Nevertheless, it is difficult to ignore the embarrassing fact that the final generalizations which emerge from all this—the four laws of ecology—are ideas that have been widely held by many people without any scientific analysis or professional authorization. The complex web in which all life is enmeshed, and man's place in it, are clearly—and beautifully—described in poems of Walt Whitman. A great deal about the interplay of the physical features of the environment and the creatures that inhabit it can be learned from Moby Dick. Mark Twain is not only a marvelous source of wisdom about the nature of the environment of the United States from the Mississippi westward, but also a rather incisive critic of the irrelevance of science which loses connection to the realities of life. As the critic Leo Marx reminds us, "Anyone familiar with the work of the classic American writer (I am thinking of men like Cooper, Emerson, Thoreau, Melville, Whitman, and Mark Twain) is likely to have developed an interest in what we recently have learned to call ecology." 

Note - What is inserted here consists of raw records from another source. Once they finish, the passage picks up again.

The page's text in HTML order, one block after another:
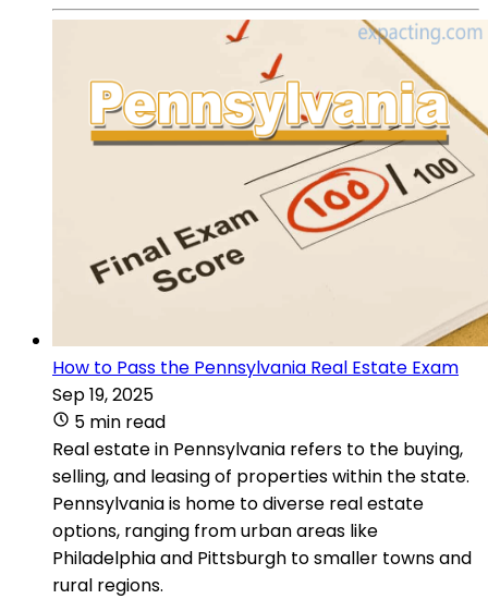
How to Pass the Pennsylvania Real Estate Exam
Sep 19, 2025
5 min read
Real estate in Pennsylvania refers to the buying,
selling, and leasing of properties within the state.
Pennsylvania is home to diverse real estate
options, ranging from urban areas like
Philadelphia and Pittsburgh to smaller towns and
rural regions.
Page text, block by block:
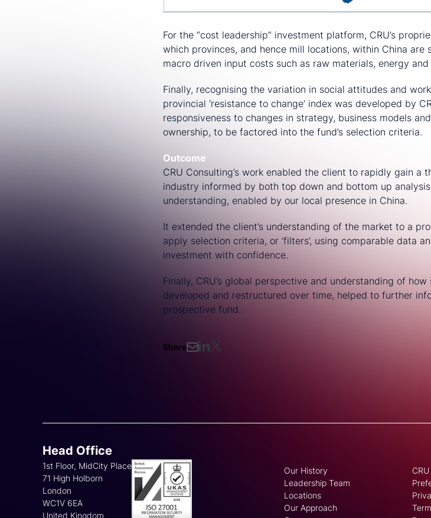
For the “cost leadership” investment platform, CRU’s
which provinces, and hence mill locations, within China
macro driven input costs such as raw materials, energy
Finally, recognising the variation in social attitudes and
provincial ‘resistance to change’ index was developed by
responsiveness to changes in strategy, business models
ownership, to be factored into the fund’s selection criteria.
Outcome
CRU Consulting’s work enabled the client to rapidly gain a
industry informed by both top down and bottom up analysis
understanding, enabled by our local presence in China.
It extended the client’s understanding of the market to a
apply selection criteria, or ‘filters’, using comparable data
investment with confidence.
Finally, CRU’s global perspective and understanding of
developed and restructured over time, helped to further
prospective fund.
Share
Head Office
1st Floor, MidCity Place
71 High Holborn
London
WC1V 6EA
United Kingdom
Our History
Leadership Team
Locations
Our Approach
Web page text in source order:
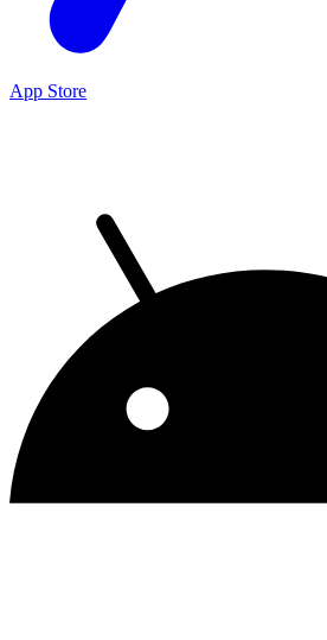
App Store
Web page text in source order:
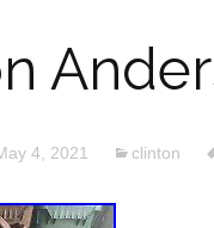
4, 2021 clinton
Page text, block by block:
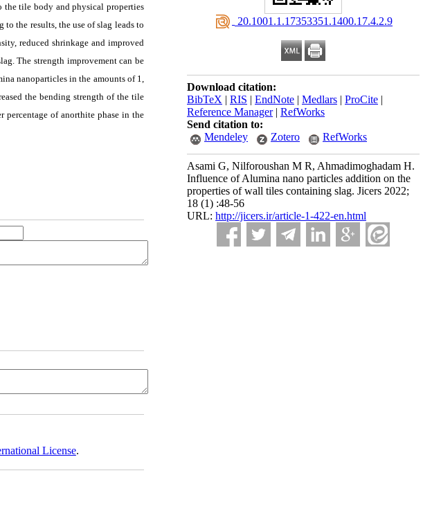
‎ 20.1001.1.17353351.1400.17.4.2.9
Download citation:
BibTeX | RIS | EndNote | Medlars | ProCite |
Reference Manager| RefWorks
Send citation to:
Mendeley
Zotero RefWorks
Asami G, Nilforoushan M R, Ahmadimoghadam H.
Influence of Alumina nano particles addition on the
properties of wall tiles containing slag. Jicers 2022;
18 (1) :48-56
URL: http://jicers.ir/article-1-422-en.html
the tile body and physical properties
the results, the use of slag leads to
reduced shrinkage and improved
The strength improvement can be
nanoparticles in the amounts of 1,
the bending strength of the tile
percentage of anorthite phase in the
License.

Unfortunately, this literary heritage has not been enough to save us from ecological disaster. After all, every American technician, industrialist, agriculturist, or public official who has condoned or participated in the assault on the environment has read at least some of Cooper, Emerson, Thoreau, Melville, Whitman, and Mark Twain. Many of them are campers, birdwatchers, or avid fishermen, and therefore to some degree personally aware of the natural processes that the science of ecology hopes to elucidate. Nevertheless, most of them were taken unawares by the environmental crisis , failing to understand, apparently, that Thoreau's woods, Mark Twain's rivers, and Melville's oceans are today under attack. 


The rising miasma of pollution has helped us to achieve this understanding. For, in Leo Marx's words, "The current environmental crisis has in a sense put a literal, factual, often quantifiable base under this poetic idea [i.e., the need for human harmony with nature]." This is perhaps the major value of the effort to show that the simple generalizations which have already emerged from perceptive human contact with the natural world have a valid base in the facts and principles of a science, ecology. Thus linked to science, these ideas become tools for restoring the damage inflicted on nature by the environmental crisis.